Lake offers the following data types:
- trades – trades occurring on the given exchange aggregated by a single taker order and price.
- book – market depth (order book) snapshots in high frequency, at least once per 100ms depending on the exchange support. Contains 20 price levels for each order book side.
- level_1 – a practical derivate of book containing just the first price level on each order book side. book rows containing updates on deeper price levels are skipped, which makes this data type much faster to load and work with.
- book_delta_v2 – market depth (order book) updates in high frequency, supports unlimited (eg. 1000+) price levels on each order book side.

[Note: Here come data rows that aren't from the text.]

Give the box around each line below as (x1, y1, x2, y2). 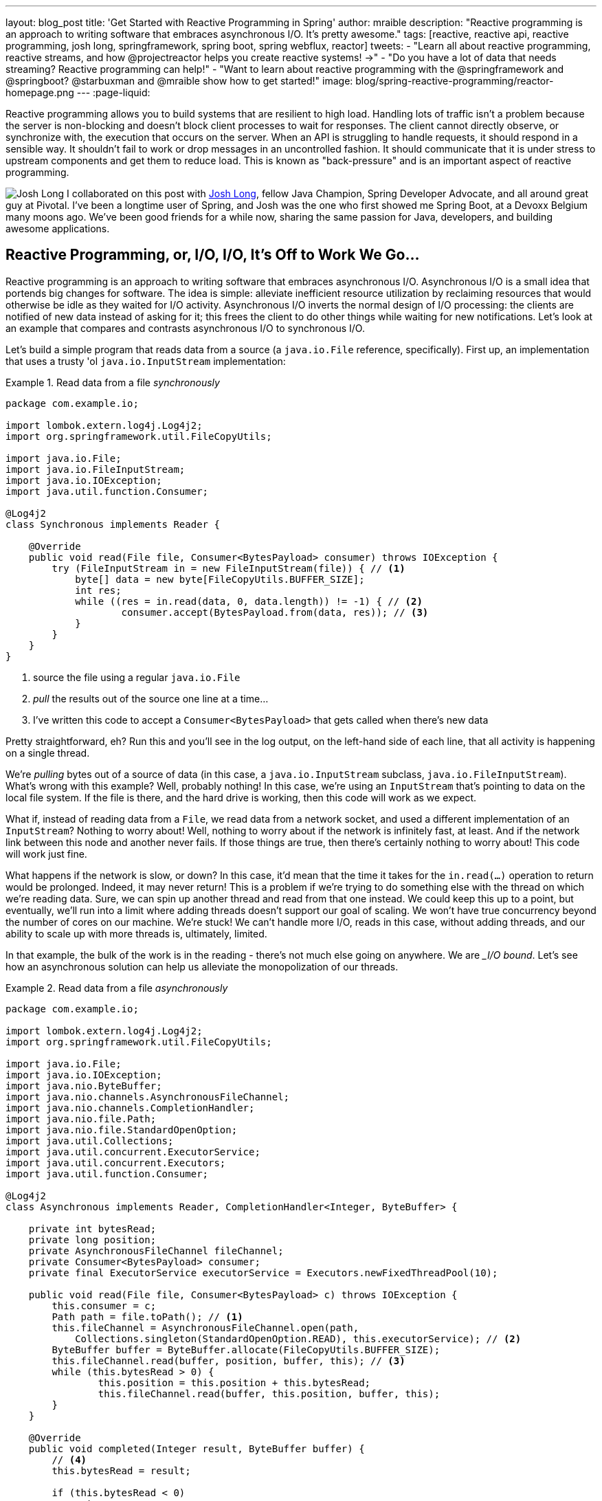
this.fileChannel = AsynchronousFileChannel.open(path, (52, 1322, 359, 1333)
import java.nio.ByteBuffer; (5, 1080, 162, 1091)
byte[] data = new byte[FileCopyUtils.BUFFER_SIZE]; (75, 573, 365, 585)
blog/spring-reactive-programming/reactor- (355, 75, 554, 87)
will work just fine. (5, 847, 87, 860)
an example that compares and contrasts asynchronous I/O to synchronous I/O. (5, 322, 365, 334)
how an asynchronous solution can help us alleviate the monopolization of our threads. (5, 960, 399, 972)
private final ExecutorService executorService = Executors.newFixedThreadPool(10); (28, 1267, 498, 1278)
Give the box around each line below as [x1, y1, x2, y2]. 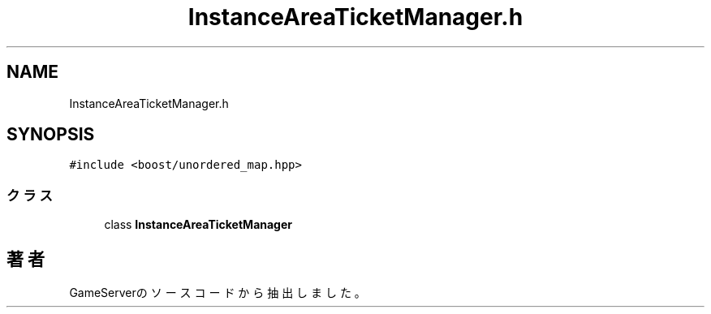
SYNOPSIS [6, 124, 95, 145]
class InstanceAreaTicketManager [104, 217, 293, 232]
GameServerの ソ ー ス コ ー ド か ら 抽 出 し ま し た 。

Has even higher update frequency than book data, but is more complicated to process as you have to build order book model from the updates as shown in this interactive notebook.
- candles – 1-minute OHLCV candles.
- book_1m – 1-minute order book snapshots containing up to one thousand price levels on each order book side.
- funding – funding and predicted funding rate plus mark_price for futures. On Binance for example this is updated every 3 seconds.
- open_interest – open interest for futures. On Binance for example this is updated every 20 seconds.
- liquidations – liquidation metrics such as side, price and quantity for futures. On Binance for example this is updated at most once per second.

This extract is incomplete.